|
Training refers to the acquisition of knowledge, skills, attitudes as a result of the teaching of vocational or practical skills and knowledge and relates to specific useful skills. It forms the core of apprenticeships and provides the backbone of content at technical colleges or polytechnics. Today it is often referred to as professional development.
Sporting training appears more mechanistic: planned suites of regimes develop specific skills or muscles with a view to peaking at a particular time. A specialized field of training often used in sports is autogenic training.
Training & Development is the field concerned with workplace learning to improve performance.
In military use, training means gaining the physical ability to perform and survive in combat, and learning the many skills needed in a time of war. These include how to use a variety of weapons, outdoor survival skills, and how to survive capture by the enemy, among others.
It can include specialties, such as parachuting, flying an airplane, SCUBA diving, operating high-tech weapons, intelligence gathering, navigating at sea, and many others.
Once the desired abilities have been learned, on-going training means to drill and keep in shape in case of deployment orders (i.e. the same as exercise, only it's for military units).
Recruitment refers to the process of finding possible candidates for a job or function, undertaken by recruiters. It may be undertaken by an employment agency or a member of staff at the business or organisation looking for recruits. Either way it may involve advertising, commonly in the recruitment section of a newspaper or in a newspaper dedicated to job adverts. Employment agencies will often advertise jobs in their windows. Posts can also be advertised at a job centre if they are targeting the unemployed.
Suitability for a job is typically assessed by looking for skills, e.g. communication skills, typing skills, computer skills. Evidence for skills required for a job may be provided in the form of qualifications (educational or professional), experience in a job requiring the relevant skills or the testimony of references. Employment agencies may also give computerised tests to assess an individuals' off hand knowledge of software packages or their typing skills. At a more basic level written tests may be given to assess numeracy and literacy. A candidate may also be assessed on the basis of an interview. Sometimes candidates will be requested to provide a résumé or to complete an application form to provide this evidence.
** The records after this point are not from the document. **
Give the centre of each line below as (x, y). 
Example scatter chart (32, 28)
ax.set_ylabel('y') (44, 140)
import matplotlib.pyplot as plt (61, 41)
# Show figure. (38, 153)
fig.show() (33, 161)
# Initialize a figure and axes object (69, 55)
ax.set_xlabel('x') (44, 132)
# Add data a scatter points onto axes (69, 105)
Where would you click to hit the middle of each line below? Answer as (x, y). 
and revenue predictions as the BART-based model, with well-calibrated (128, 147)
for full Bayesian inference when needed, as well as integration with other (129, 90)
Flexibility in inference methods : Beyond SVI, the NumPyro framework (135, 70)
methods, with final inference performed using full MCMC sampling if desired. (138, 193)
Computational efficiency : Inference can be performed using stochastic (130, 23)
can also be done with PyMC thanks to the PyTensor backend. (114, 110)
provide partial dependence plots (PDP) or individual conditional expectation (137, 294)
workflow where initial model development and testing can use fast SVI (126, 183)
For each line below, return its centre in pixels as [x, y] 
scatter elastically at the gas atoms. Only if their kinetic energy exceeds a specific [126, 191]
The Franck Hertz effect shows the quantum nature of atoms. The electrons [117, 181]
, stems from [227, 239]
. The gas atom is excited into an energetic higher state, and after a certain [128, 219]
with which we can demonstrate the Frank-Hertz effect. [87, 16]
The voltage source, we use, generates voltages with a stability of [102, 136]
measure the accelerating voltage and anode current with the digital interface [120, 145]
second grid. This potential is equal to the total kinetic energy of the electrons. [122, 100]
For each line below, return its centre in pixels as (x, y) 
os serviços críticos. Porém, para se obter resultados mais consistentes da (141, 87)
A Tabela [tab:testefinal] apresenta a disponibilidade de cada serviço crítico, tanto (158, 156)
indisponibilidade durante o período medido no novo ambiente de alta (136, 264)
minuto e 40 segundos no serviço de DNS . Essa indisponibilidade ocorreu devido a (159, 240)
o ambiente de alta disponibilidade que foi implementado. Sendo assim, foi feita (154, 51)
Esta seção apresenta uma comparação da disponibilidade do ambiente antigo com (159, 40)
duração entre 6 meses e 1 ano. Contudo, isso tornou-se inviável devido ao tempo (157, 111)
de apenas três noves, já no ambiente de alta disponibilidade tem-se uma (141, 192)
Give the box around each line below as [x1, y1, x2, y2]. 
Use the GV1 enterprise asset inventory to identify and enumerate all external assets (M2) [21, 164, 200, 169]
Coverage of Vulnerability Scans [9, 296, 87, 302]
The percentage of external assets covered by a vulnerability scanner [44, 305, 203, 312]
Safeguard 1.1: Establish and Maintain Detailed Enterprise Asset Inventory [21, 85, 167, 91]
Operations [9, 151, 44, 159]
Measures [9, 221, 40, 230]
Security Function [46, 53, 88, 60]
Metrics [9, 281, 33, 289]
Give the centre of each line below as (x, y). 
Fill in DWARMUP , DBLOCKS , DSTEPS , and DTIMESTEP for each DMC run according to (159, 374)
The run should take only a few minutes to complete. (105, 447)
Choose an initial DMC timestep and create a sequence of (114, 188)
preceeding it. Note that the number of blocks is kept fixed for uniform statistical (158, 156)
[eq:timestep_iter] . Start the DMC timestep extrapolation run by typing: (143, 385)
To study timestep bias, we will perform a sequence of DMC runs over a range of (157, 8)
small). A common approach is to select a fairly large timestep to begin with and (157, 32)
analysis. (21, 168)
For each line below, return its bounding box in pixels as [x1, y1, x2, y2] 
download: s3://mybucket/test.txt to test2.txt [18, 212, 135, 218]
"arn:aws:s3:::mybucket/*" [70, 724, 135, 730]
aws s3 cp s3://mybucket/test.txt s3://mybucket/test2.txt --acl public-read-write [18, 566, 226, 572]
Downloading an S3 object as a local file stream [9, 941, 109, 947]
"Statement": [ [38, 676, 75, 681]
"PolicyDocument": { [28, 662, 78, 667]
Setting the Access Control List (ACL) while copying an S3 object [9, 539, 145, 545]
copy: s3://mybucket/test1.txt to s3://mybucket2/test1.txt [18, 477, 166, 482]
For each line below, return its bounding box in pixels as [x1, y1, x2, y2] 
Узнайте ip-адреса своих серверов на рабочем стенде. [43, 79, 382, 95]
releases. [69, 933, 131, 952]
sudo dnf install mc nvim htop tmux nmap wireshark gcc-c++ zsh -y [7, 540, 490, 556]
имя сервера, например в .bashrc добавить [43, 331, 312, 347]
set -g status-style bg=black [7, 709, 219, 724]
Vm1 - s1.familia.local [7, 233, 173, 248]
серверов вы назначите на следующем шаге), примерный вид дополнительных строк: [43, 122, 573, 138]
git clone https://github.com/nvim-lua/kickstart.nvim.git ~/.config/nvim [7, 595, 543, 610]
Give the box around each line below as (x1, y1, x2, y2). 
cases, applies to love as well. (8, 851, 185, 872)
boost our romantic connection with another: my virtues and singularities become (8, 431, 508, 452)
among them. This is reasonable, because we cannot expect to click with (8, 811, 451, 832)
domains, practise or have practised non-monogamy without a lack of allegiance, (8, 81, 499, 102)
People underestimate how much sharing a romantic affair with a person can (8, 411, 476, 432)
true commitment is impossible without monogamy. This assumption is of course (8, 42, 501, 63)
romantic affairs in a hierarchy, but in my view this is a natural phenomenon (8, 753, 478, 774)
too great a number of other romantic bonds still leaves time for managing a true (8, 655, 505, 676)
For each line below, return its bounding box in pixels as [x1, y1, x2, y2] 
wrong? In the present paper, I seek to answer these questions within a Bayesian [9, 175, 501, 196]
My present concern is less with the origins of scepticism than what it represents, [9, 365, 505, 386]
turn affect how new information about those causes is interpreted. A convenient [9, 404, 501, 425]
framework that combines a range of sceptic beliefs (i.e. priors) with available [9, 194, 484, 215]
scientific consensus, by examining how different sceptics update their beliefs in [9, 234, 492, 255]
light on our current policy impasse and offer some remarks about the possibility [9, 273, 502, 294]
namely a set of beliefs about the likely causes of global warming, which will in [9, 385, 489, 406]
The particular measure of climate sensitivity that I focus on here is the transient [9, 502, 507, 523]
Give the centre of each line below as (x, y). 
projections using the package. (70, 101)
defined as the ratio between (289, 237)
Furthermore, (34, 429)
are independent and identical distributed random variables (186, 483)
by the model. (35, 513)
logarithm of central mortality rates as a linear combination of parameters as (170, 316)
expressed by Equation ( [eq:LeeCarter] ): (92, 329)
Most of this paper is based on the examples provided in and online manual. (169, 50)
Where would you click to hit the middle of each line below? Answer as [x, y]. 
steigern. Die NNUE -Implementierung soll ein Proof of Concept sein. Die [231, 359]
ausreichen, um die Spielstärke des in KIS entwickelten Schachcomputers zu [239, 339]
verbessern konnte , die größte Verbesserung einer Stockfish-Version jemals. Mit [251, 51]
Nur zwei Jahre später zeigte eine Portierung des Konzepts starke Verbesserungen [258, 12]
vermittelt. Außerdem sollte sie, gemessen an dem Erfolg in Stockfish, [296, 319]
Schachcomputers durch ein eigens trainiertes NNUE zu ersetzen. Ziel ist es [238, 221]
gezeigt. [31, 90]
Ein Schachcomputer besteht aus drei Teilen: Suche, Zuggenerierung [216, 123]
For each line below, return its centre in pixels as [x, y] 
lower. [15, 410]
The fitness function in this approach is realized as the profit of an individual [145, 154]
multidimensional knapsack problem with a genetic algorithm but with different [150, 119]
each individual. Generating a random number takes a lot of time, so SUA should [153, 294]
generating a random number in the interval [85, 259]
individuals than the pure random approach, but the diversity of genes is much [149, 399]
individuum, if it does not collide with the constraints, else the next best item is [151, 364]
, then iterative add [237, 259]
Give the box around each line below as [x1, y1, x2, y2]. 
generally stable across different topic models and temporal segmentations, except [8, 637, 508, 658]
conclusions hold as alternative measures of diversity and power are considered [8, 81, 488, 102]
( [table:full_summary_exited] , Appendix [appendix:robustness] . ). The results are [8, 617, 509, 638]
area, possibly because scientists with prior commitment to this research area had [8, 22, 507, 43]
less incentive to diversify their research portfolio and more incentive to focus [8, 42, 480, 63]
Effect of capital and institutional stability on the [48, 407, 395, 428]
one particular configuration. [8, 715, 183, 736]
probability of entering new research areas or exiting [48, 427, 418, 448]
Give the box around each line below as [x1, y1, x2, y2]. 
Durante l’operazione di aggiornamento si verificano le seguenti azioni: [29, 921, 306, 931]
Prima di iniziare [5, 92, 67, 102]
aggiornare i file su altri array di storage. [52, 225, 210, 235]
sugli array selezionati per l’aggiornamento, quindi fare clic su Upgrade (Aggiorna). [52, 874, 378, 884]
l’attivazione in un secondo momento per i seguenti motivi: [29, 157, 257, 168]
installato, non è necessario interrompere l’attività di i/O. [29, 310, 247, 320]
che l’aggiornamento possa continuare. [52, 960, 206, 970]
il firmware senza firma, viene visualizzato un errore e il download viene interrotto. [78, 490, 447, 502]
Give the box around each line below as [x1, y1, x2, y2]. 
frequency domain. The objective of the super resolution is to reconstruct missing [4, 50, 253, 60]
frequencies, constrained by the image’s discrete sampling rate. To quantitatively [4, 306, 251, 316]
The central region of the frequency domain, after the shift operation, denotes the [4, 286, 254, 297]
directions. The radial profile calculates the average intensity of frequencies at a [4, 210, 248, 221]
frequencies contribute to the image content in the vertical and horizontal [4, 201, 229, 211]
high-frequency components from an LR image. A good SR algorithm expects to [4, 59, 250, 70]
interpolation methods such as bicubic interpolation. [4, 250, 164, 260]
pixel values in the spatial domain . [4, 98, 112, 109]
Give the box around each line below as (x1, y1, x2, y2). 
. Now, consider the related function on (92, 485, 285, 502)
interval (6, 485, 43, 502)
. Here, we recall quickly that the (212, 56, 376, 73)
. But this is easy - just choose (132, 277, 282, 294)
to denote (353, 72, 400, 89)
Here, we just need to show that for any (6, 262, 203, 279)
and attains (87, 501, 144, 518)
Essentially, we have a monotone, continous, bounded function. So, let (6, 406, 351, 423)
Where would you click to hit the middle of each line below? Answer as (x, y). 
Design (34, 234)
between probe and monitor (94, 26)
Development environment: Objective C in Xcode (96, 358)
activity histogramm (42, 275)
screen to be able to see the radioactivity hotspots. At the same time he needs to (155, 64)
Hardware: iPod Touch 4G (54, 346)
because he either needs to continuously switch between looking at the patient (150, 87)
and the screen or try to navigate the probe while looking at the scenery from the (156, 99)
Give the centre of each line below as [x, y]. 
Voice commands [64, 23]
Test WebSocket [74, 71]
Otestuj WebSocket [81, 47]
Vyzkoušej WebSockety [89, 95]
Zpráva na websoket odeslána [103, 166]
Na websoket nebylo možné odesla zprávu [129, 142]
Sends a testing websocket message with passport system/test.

The follow-up process may be referred to as part of the recruitment process: inveigling the selected candidate or candidates to take up the target job or function. This applies particularly in filling positions in the military or in expanding the human resource base of a cult.
The dubious reputation sometimes attaching to recruitment has echoes in the colloquial synonyms of the term such as "shoulder-tapping" and "head-hunting", and in related terminology such as the old boy network.